Considering the quantitative model performance statistics and the joint criteria for success, we are confident that the model captures key dynamics of interest in West Pokot, and generalizes well to the Turkana case. That said, we find considerable differences in household behavior and vulnerability to acute malnutrition across wards in the two study sites. The set of livelihood strategies households use for coping appears to be more narrow in Turkana relative to West Pokot. Purely pastoralist livelihoods and an ongoing nutrition crisis constrain the overall diversity of household strategies—i.e., the mix of available strategies across all households. Low diversity in coping strategies suggests that learning (or adaption) rates were lower in Turkana relative to West Pokot—the broader implication being that it is not necessary for each household to diversify its nutritional strategy, but rather have access to a more diverse set of strategies. Our scenario-based analyses further underscore the salience of household adaptive capacity. Here, we demonstrate that increasing the ability of households to adapt to changing conditions can significantly mitigate the impact of climate, and to a lesser extent economic shocks. We find that external shocks of low magnitude, for instance, small shifts in precipitation patterns, disproportionally affect regions with low diversity of household strategies relative to those with high diversity. In other words, there exist potentially strong feedback loops or cascading effects between the overall diversity of household strategies and seasonal shocks that, all else equal, begin to explain drastic year-to-year changes in malnutrition prevalence across households. These findings closely align with the qualitative insights derived from fieldwork conducted in both regions, effectively highlighting the importance of household strategies and adaptive capacity for mitigating risk.
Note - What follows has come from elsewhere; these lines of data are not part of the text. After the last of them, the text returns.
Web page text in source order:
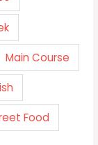
Main Course
Food
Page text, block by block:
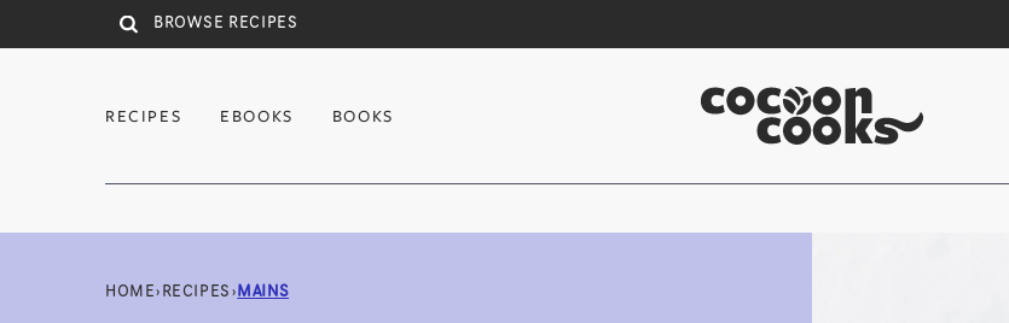
Skip to main content
RECIPES EBOOKS BOOKS
HOME› RECIPES ›MAINS
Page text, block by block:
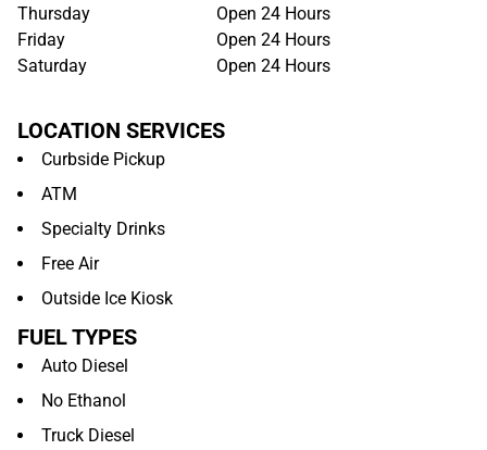
Thursday
Open 24 Hours
Friday
Open 24 Hours
Saturday
Open 24 Hours
LOCATION SERVICES
Curbside Pickup
ATM
Specialty Drinks
Free Air
Outside Ice Kiosk
FUEL TYPES
Auto Diesel
No Ethanol
Truck Diesel

Our effort builds upon existing approaches to understand and forecast acute malnutrition. The combination of computational modeling, fine-grained nutrition and open-source data enables scalable, evidence-driven prediction at low cost. The approach is also in line with recent calls to view household behavior as part of a complex adaptive system—characterized by co-evolution, the integration of system components at different units of analysis, feedback loops, and nonlinear scaling processes (Bhavnani et al., 2020; Egli et al., 2019; Fraccascia et al., 2018; Naghshbandi et al., 2020; Nasrazadani and Mahsuli, 2020; Siegenfeld and Bar-Yam, 2020).
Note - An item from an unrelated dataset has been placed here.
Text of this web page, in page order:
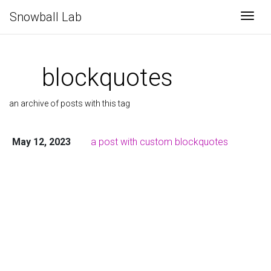
Snowball Lab
blockquotes
an archive of posts with this tag
May 12, 2023 a post with custom blockquotes

Yet, our work constitutes a first step in this direction, as it raises difficult questions about the nature and consequences of household behavior and adaptation in times of food crisis. Under what circumstances, for instance, are households more likely to adapt their behavior? Is adaptation more likely to be an independent or collective endeavor, and with what tradeoffs? And what specific measures can be implemented to enhance learning and behavior change? Given that households exhibit variation in adaptive capacity—the latter a prerequisite for community resilience to acute malnutrition—it is imperative to design interventions that more effectively foster opportunities for behavioral changes at the household level.
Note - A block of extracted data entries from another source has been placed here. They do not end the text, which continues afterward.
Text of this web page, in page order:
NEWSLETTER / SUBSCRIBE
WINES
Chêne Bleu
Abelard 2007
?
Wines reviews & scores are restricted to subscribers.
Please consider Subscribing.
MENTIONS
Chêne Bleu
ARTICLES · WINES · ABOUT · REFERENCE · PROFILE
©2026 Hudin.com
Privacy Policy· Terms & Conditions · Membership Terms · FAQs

As the international community increases the spending on emergency food aid each year (Kinyoki et al., 2020), with some 50% of global funds in 2020, approximately $90 billion distributed to nine Eastern African countries, food shortages recur with increased frequency and child acute malnutrition remains widespread (Global Nutrition Report, 2020; Young and Marshak, 2018). Given the endemic nature of the problem, our premise in this paper is altogether straightforward. We argue for more effective targeting of households at-risk and timelier nutrition interventions, with a focus on prevention. Such targeted, evidence-driven intervention may only be achieved if household-level characteristics and heterogeneity in behavior and coping strategies are adequately captured (Guha and Chandra, 2021; Wang et al., 2021).